B.7.3. L'article 6 du Code judiciaire dispose : « Les juges ne peuvent prononcer par voie de disposition générale et réglementaire sur les causes qui leur sont soumises ».

B.8.1. Lorsque, dans le cadre du litige particulier dont ils sont saisis, les cours et tribunaux constatent l'inconstitutionnalité d'une disposition réglementaire en matière fiscale, les redevables impliqués dans ce litige ne peuvent pas être imposés en application de cette norme.

B.8.2. Si l'article 376 du CIR 1992 devait être interprété en ce sens qu'une telle décision des cours et tribunaux, en dehors du litige dans lequel l'inconstitutionnalité a été constatée, doit être considérée par l'administration fiscale comme un élément nouveau susceptible de donner lieu à un dégrèvement d'office de surtaxes, la décision juridictionnelle précitée se verrait attribuer une autorité qui n'est pas conforme à l'article 159 de la Constitution.

B.8.3. Par conséquent, la différence de traitement qui est soumise au contrôle de la Cour résulte d'un choix effectué par le Constituant, au sujet duquel la Cour ne peut se prononcer.

Le fait que l'administration fiscale déciderait, dans une circulaire, de supprimer pour l'avenir la discrimination constatée par les cours et tribunaux ou que les autorités adaptent la réglementation pour l'avenir ne modifie pas ce constat.

B.9. L'article 376 du CIR 1992 n'est dès lors pas incompatible avec les articles 10, 11 et 172 de la Constitution, dans l'interprétation selon laquelle les décisions des cours et tribunaux constatant l'inconstitutionnalité d'une disposition réglementaire en matière fiscale ne constituent pas un élément nouveau qui entre en considération pour le dégrèvement d'office de surtaxes.

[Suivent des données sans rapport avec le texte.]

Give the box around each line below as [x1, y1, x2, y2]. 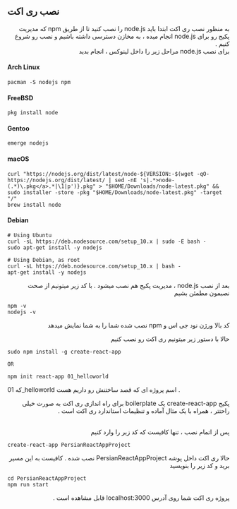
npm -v [7, 302, 27, 309]
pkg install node [7, 109, 59, 116]
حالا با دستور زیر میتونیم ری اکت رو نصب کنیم [110, 335, 230, 343]
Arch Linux [7, 63, 40, 71]
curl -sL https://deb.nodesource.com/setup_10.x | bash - [7, 263, 181, 270]
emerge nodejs [7, 140, 49, 147]
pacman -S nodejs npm [7, 79, 71, 86]
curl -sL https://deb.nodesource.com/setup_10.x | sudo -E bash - [7, 238, 207, 245]
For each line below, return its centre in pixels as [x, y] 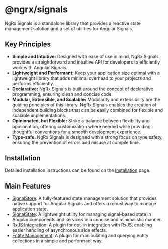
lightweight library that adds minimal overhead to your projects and [81, 78]
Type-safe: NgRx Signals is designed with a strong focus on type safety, [87, 137]
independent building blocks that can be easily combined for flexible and [87, 110]
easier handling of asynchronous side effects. [59, 230]
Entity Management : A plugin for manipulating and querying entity [80, 236]
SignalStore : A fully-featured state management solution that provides [84, 198]
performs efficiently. [33, 83]
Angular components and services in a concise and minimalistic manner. [87, 220]
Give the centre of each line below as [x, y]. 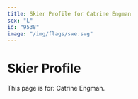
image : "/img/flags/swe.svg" [50, 34]
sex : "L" [20, 21]
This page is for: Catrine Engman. [56, 88]
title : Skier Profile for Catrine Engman [69, 14]
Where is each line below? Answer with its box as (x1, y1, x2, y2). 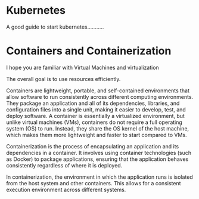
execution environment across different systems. (6, 186, 126, 193)
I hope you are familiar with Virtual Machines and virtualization (6, 64, 159, 71)
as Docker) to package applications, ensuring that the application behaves (6, 156, 189, 163)
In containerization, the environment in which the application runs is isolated (6, 173, 194, 181)
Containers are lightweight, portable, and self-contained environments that (6, 87, 189, 94)
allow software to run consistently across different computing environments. (6, 93, 194, 100)
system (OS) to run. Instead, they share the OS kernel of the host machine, (6, 125, 189, 132)
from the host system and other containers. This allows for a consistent (6, 179, 181, 186)
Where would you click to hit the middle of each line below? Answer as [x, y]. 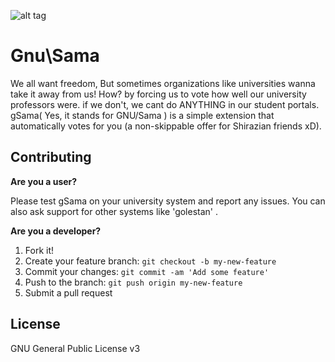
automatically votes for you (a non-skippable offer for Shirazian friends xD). [166, 126]
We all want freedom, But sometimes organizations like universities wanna [163, 83]
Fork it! [39, 250]
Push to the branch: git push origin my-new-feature [133, 282]
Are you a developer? [56, 231]
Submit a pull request [68, 292]
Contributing [51, 157]
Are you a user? [44, 181]
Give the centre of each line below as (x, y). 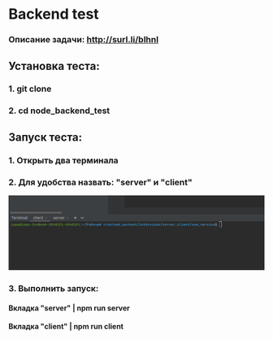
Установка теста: (54, 66)
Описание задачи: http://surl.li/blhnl (84, 40)
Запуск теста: (45, 137)
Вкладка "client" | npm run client (66, 327)
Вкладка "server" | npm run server (69, 308)
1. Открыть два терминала (64, 160)
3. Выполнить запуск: (54, 288)
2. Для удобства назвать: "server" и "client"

Par ces motifs, la Cour dit pour droit : L'article 376 du Code des impôts sur les revenus 1992 ne viole pas les articles 10, 11 et 172 de la Constitution, dans l'interprétation selon laquelle les décisions des cours et tribunaux constatant l'inconstitutionnalité d'une disposition réglementaire en matière fiscale ne constituent pas un élément nouveau qui entre en considération pour le dégrèvement d'office de surtaxes.

Ainsi rendu en langue néerlandaise et en langue française, conformément à l'article 65 de la loi spéciale du 6 janvier 1989 sur la Cour constitutionnelle, le 26 novembre 2020.